We see images of people around the world, in native dress, leaving their countries to arrive in Winnipeg, and their images walk across a map of Winnipeg.

A cellist traveling to Winnipeg remembers his wife and son as it rains — Narcissa and a lively (now dead) blond boy; the musician, dressed in black, seems to be on a train. The man usually wears a veil when he performs; and he is extremely sensitive to light and sound — he draws attention to his own sensitivity and sorrow. Known to the public as Gravillo the Great, the man is Roderick (Ross McMillan), who now identifies with Serbia, the country he considers responsible for starting “the great war,” what we now call World War I, with its nine million dead. Roderick, who has found a sorrow equal to his own in Belgrade, and through his affectations has made a place for his pain in the world, a place that might also become a trap, is Fyodor’s son and Chester’s brother.
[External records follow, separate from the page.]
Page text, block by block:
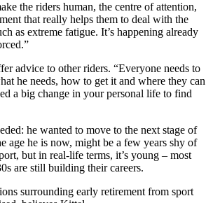
the riders human, the centre of attention,
that really helps them to deal with the
as extreme fatigue. It’s happening already
advice to other riders. “Everyone needs to
he needs, how to get it and where they can
a big change in your personal life to find
he wanted to move to the next stage of
age he is now, might be a few years shy of
but in real-life terms, it’s young – most
are still building their careers.
surrounding early retirement from sport
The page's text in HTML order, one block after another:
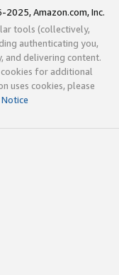
Amazon.com, Inc.
tools (collectively,
authenticating you,
and delivering content.
cookies for additional
uses cookies, please
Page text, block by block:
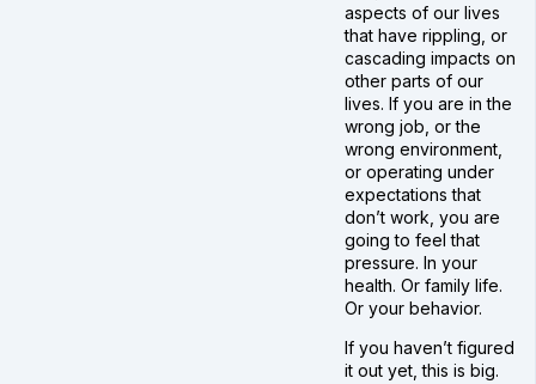
aspects of our lives
that have rippling, or
cascading impacts on
other parts of our
lives. If you are in the
wrong job, or the
wrong environment,
or operating under
expectations that
don’t work, you are
going to feel that
pressure. In your
health. Or family life.
Or your behavior.
If you haven’t figured
it out yet, this is big.
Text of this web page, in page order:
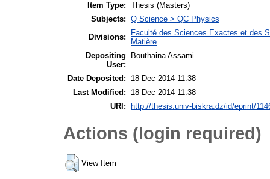
Item Type: Thesis (Masters)
Subjects: Q Science > QC Physics
Divisions:
Faculté des Sciences Exactes et des
Matière
Depositing
User:
Bouthaina Assami
Date Deposited:
18 Dec 2014 11:38
Last Modified:
18 Dec 2014 11:38
URI:
http://thesis.univ-biskra.dz/id/eprint/
Actions (login required)
View Item
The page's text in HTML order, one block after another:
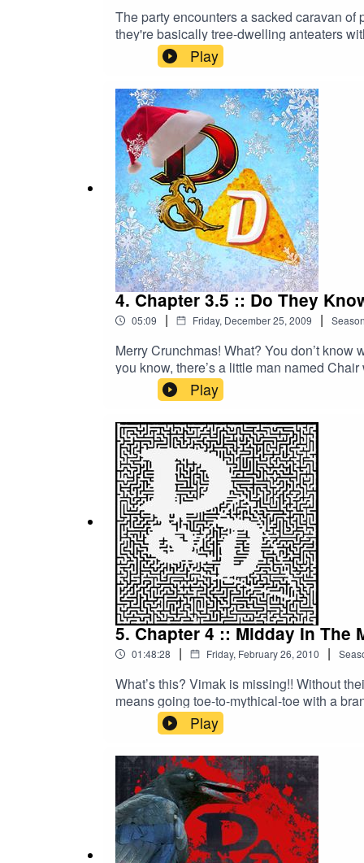
The party encounters a sacked caravan
they're basically tree-dwelling anteaters
desires for anyone in its proximity. Join
Edition fetch quest of epic proportions.
Chair's already scrambled brain withstand
This fan-inspired adventure is the stuff of
the-quest-for-the-erotic-pangolin-
Play
4. Chapter 3.5 :: Do They
05:09 | Friday, December 25, 2009 | Season
Merry Crunchmas! What? You don’t
you know, there’s a little man named
just what Crunchmas is all about. Merry
2/Learn more about your ad choices. Visit
Play
5. Chapter 4 :: Midday In The
01:48:28 | Friday, February 26, 2010 |
What’s this? Vimak is missing!! Without
means going toe-to-mythical-toe with a
heroes… Links and more info: http://
megaphone.fm/adchoices
Play
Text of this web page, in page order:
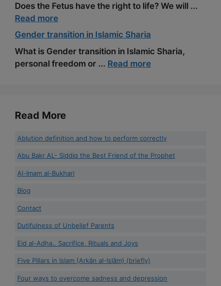
Does the Fetus have the right to life? We will ...
Read more
Gender transition in Islamic Sharia
What is Gender transition in Islamic Sharia,
personal freedom or ... Read more
Read More
Ablution definition and how to perform correctly
Abu Bakr AL- Siddiq the Best Friend of the Prophet
Al-Imam al-Bukhari
Blog
Contact
Dutifulness of Unbelief Parents
Eid al-Adha.. Sacrifice, Rituals and Joys
Five Pillars in Islam {Arkān al-Islām} (briefly)
Four ways to overcome sadness and depression
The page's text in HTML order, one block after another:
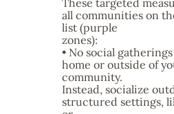
These targeted
all communities on
list (purple
zones):
• No social
home or outside of
community.
Instead, socialize
structured settings,
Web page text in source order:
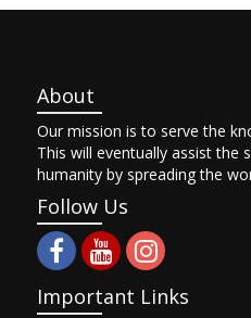
About
Our mission is to serve the
This will eventually assist the
humanity by spreading the
Follow Us
Important Links
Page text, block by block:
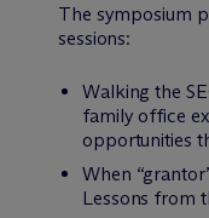
The symposium
sessions:
Walking the
family office
opportunities
When
Lessons from
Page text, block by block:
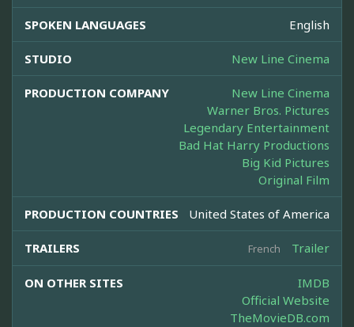
SPOKEN LANGUAGES English
STUDIO New Line Cinema
PRODUCTION COMPANY
New Line Cinema
Warner Bros. Pictures
Legendary Entertainment
Bad Hat Harry Productions
Big Kid Pictures
Original Film
PRODUCTION COUNTRIES United States of America
TRAILERS French Trailer
ON OTHER SITES
IMDB
Official Website
TheMovieDB.com
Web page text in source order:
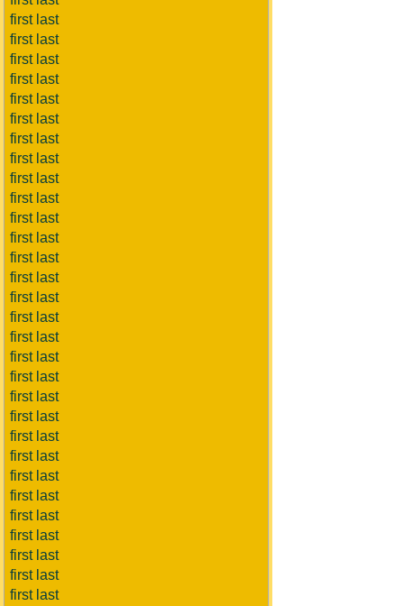
first last
first last
first last
first last
first last
first last
first last
first last
first last
first last
first last
first last
first last
first last
first last
first last
first last
first last
first last
first last
first last
first last
first last
first last
first last
first last
first last
first last
first last
first last
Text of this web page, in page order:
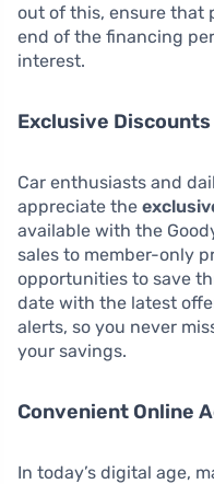
out of this, ensure that
end of the financing
interest.
Exclusive
Car enthusiasts and
appreciate the
available with the
sales to member-only
opportunities to save
date with the latest
alerts, so you never
your savings.
Convenient Online
In today’s digital age,
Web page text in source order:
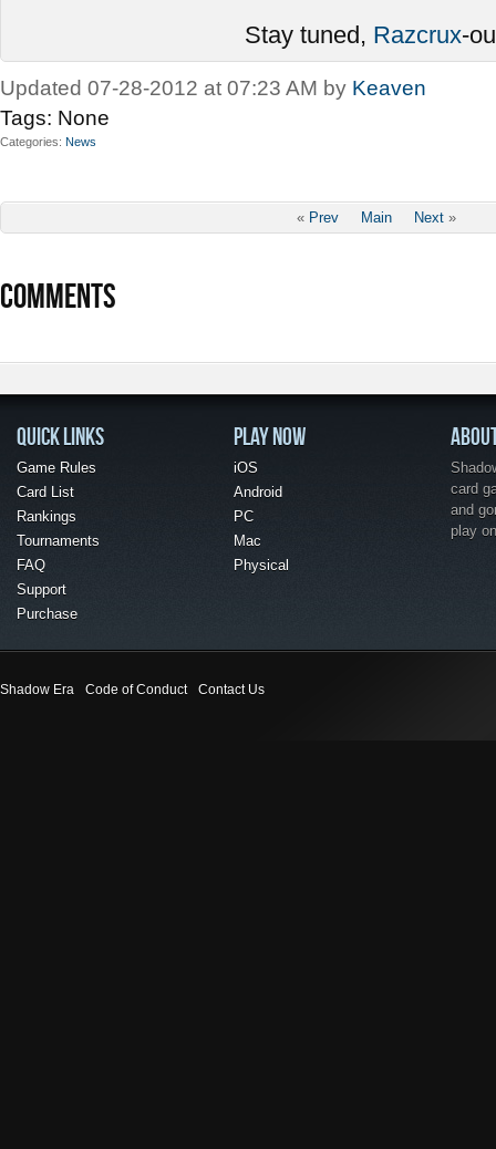
Stay tuned, Razcrux-
Updated 07-28-2012 at 07:23 AM by Keaven
Tags: None
Categories News
« Prev Main Next »
COMMENTS
QUICK LINKS
Game Rules
Card List
Rankings
Tournaments
FAQ
Support
Purchase
PLAY NOW
iOS
Android
PC
Mac
Physical
card
and
play
Shadow Era Code of Conduct Contact Us
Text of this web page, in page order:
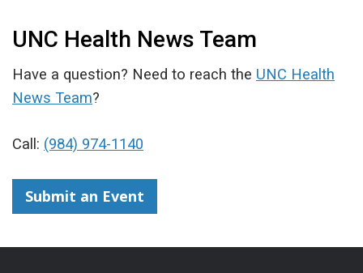
UNC Health News Team
Have a question? Need to reach the UNC Health
News Team?
Call: (984) 974-1140
Submit an Event
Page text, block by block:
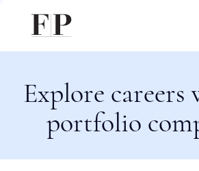
Explore
portfolio
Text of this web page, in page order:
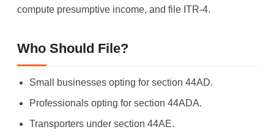
compute presumptive income, and file ITR-4.
Who Should File?
Small businesses opting for section 44AD.
Professionals opting for section 44ADA.
Transporters under section 44AE.
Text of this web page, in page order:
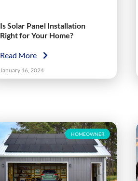
Is Solar Panel Installation
Right for Your Home?
Read More
January 16, 2024
HOMEOWNER
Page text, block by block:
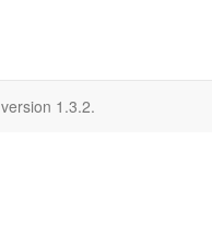
version 1.3.2.
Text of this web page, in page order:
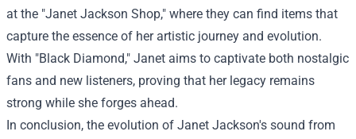
at the "Janet Jackson Shop," where they can find items that
capture the essence of her artistic journey and evolution.
With "Black Diamond," Janet aims to captivate both nostalgic
fans and new listeners, proving that her legacy remains
strong while she forges ahead.
In conclusion, the evolution of Janet Jackson's sound from
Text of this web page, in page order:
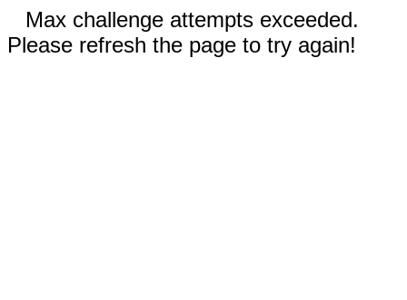
Max challenge attempts exceeded.
Please refresh the page to try again!
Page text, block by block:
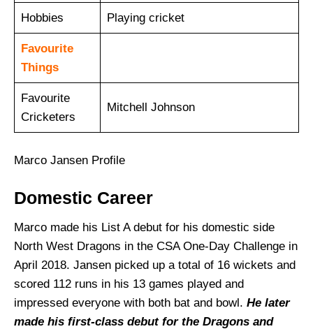
Hobbies Playing cricket
Favourite
Things
Favourite
Cricketers
Mitchell Johnson
Marco Jansen Profile
Domestic Career
Marco made his List A debut for his domestic side
North West Dragons in the CSA One-Day Challenge in
April 2018. Jansen picked up a total of 16 wickets and
scored 112 runs in his 13 games played and
impressed everyone with both bat and bowl. He later
made his first-class debut for the Dragons and
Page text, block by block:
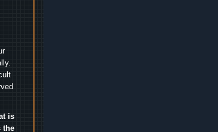
is
the
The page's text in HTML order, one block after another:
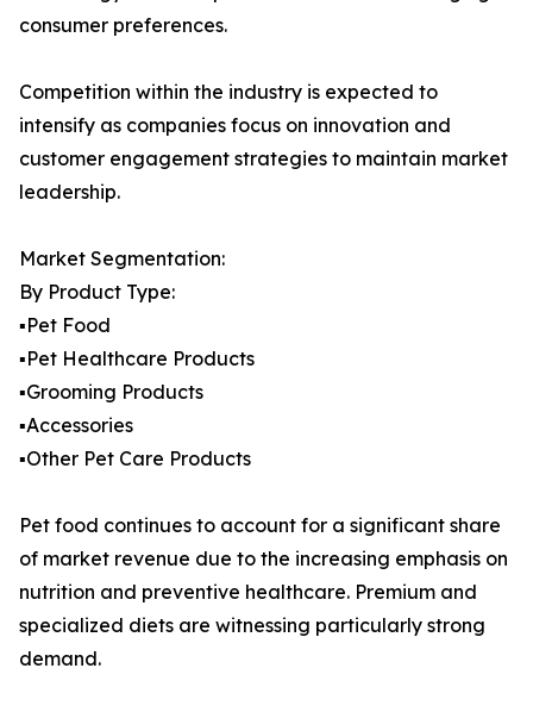
consumer preferences.
Competition within the industry is expected to
intensify as companies focus on innovation and
customer engagement strategies to maintain market
leadership.
Market Segmentation:
By Product Type:
▪️Pet Food
▪️Pet Healthcare Products
▪️Grooming Products
▪️Accessories
▪️Other Pet Care Products
Pet food continues to account for a significant share
of market revenue due to the increasing emphasis on
nutrition and preventive healthcare. Premium and
specialized diets are witnessing particularly strong
demand.
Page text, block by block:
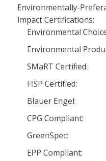
Environmentally-
Impact Certifications:
Environmental
Environmental
SMaRT Certified:
FISP Certified:
Blauer Engel:
CPG Compliant:
GreenSpec:
EPP Compliant:
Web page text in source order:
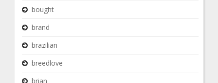
bought
brand
brazilian
breedlove
brian
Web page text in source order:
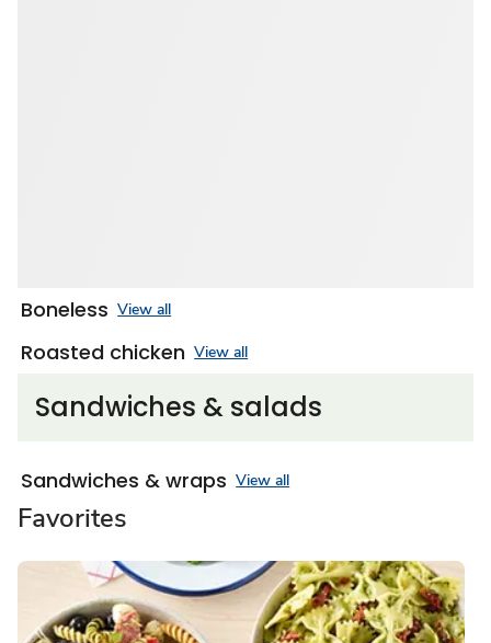
Boneless View all
Roasted chicken View all
Sandwiches & salads
Sandwiches & wraps View all
Favorites
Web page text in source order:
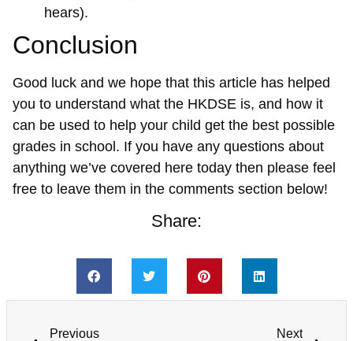
hears).
Conclusion
Good luck and we hope that this article has helped
you to understand what the HKDSE is, and how it
can be used to help your child get the best possible
grades in school. If you have any questions about
anything we’ve covered here today then please feel
free to leave them in the comments section below!
Share:
Previous Next
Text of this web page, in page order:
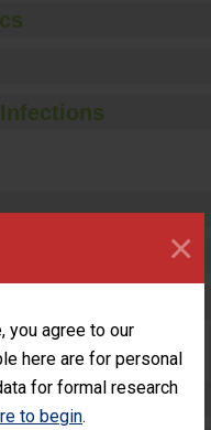
you agree to our
here are for personal
for formal research
to begin.
×
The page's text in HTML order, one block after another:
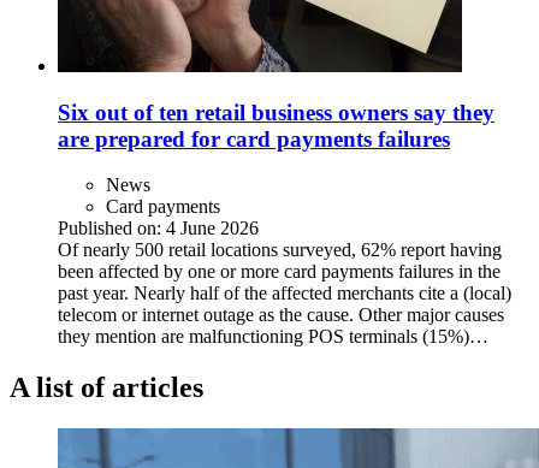
Six out of ten retail business owners say they
are prepared for card payments failures
News
Card payments
Published on: 4 June 2026
Of nearly 500 retail locations surveyed, 62% report having
been affected by one or more card payments failures in the
past year. Nearly half of the affected merchants cite a (local)
telecom or internet outage as the cause. Other major causes
they mention are malfunctioning POS terminals (15%)…
A list of articles
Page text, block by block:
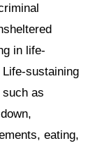
in life-
sustaining
as
eating,
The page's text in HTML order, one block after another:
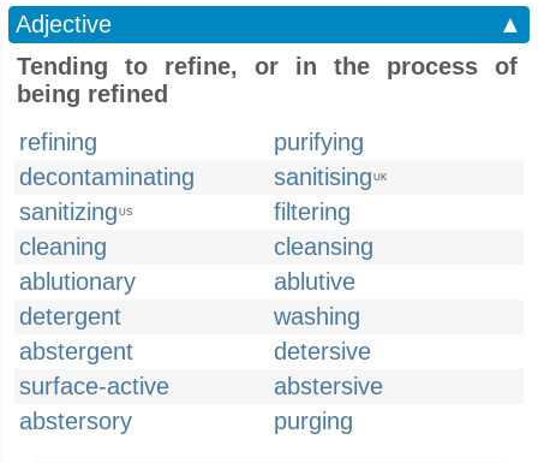
Adjective
▲
Tending to refine, or in the process of
being refined
refining
purifying
decontaminating
sanitising UK
sanitizing US
filtering
cleaning
cleansing
ablutionary
ablutive
detergent
washing
abstergent
detersive
surface-active
abstersive
abstersory
purging
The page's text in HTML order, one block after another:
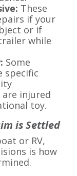
These
if your
or if
while
Some
specific
injured
toy.
is Settled
or RV,
is how
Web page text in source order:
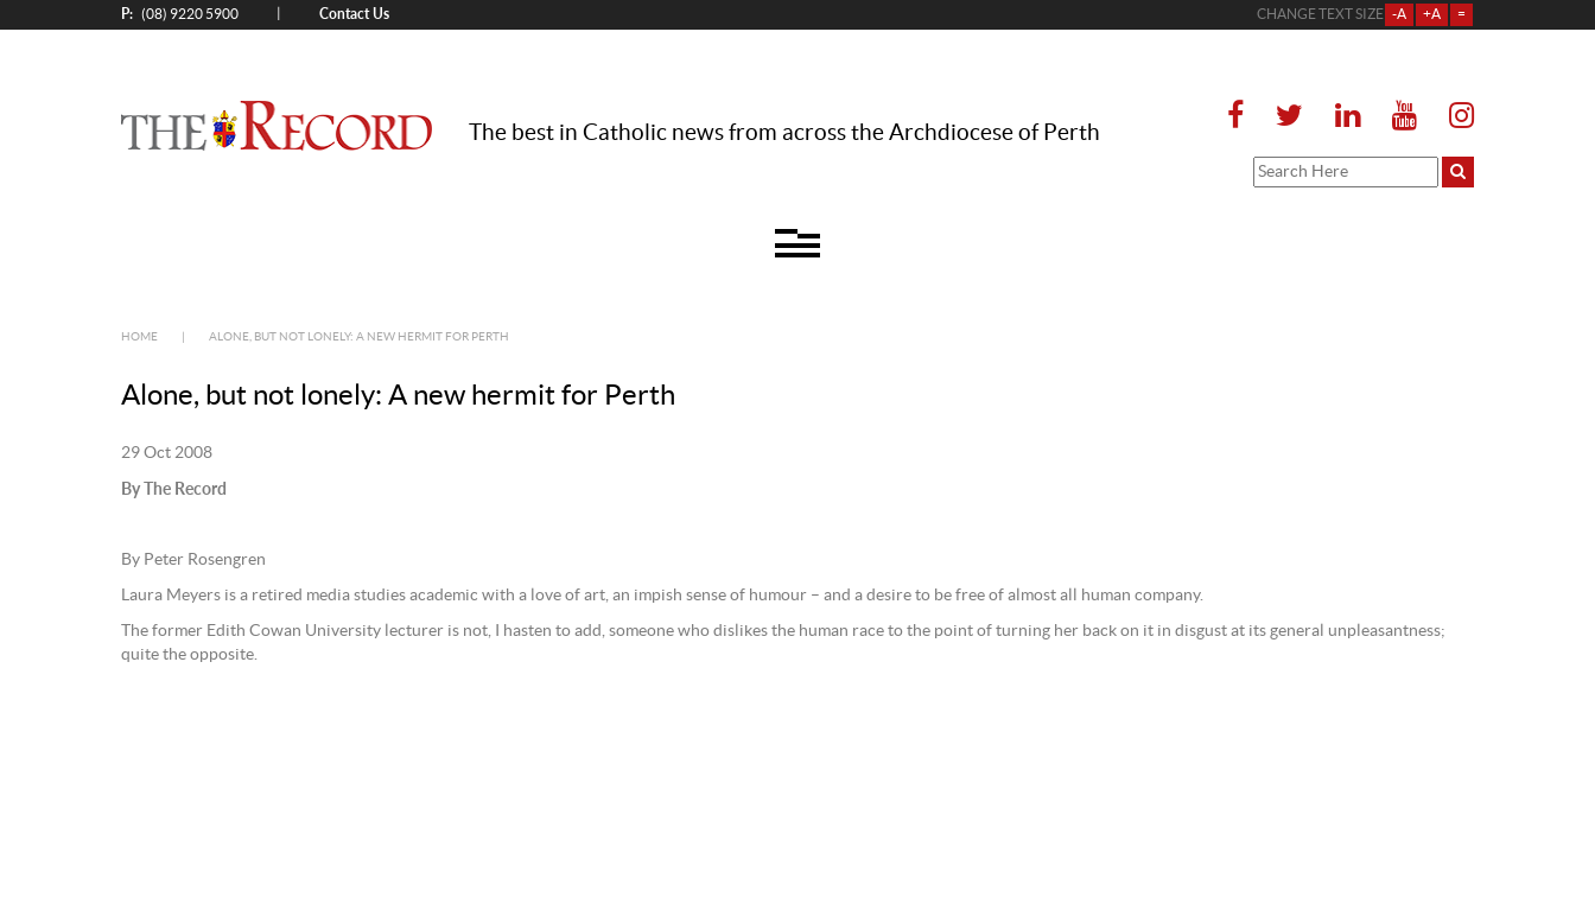
P: (08) 9220 5900 Contact Us CHANGE TEXT SIZE -A +A =
The best in Catholic news from across the Archdiocese of Perth
HOME ALONE, BUT NOT LONELY: A NEW HERMIT FOR PERTH
Alone, but not lonely: A new hermit for Perth
29 Oct 2008
By The Record
By Peter Rosengren
Laura Meyers is a retired media studies academic with a love of art, an impish sense of humour – and a desire to be free of almost all human company.
The former Edith Cowan University lecturer is not, I hasten to add, someone who dislikes the human race to the point of turning her back on it in disgust at its general unpleasantness;
quite the opposite.

Chester hears of the contest and talks to Lady Port-Huntly about wanting to enter and win. She draws his attention to the photographs of her on the wall — photographs that emphasize physical activity, especially the use of her legs. She wants him to tell the story of how she lost her legs; and wanting the prize money, he does. The film’s sexual wantonness and emotional complexity is vivid in the retelling of the accident, as we see the affair of Chester and Port-Huntly and Chester’s drunken father wanting to do good but causing irreparable harm—and there’s agony and farce in this. When Chester’s done recounting the accident, Port-Huntly asks Chester if he doesn’t find the story sad; and he coolly says that what happened to her is a tough break and that life is full of surprises.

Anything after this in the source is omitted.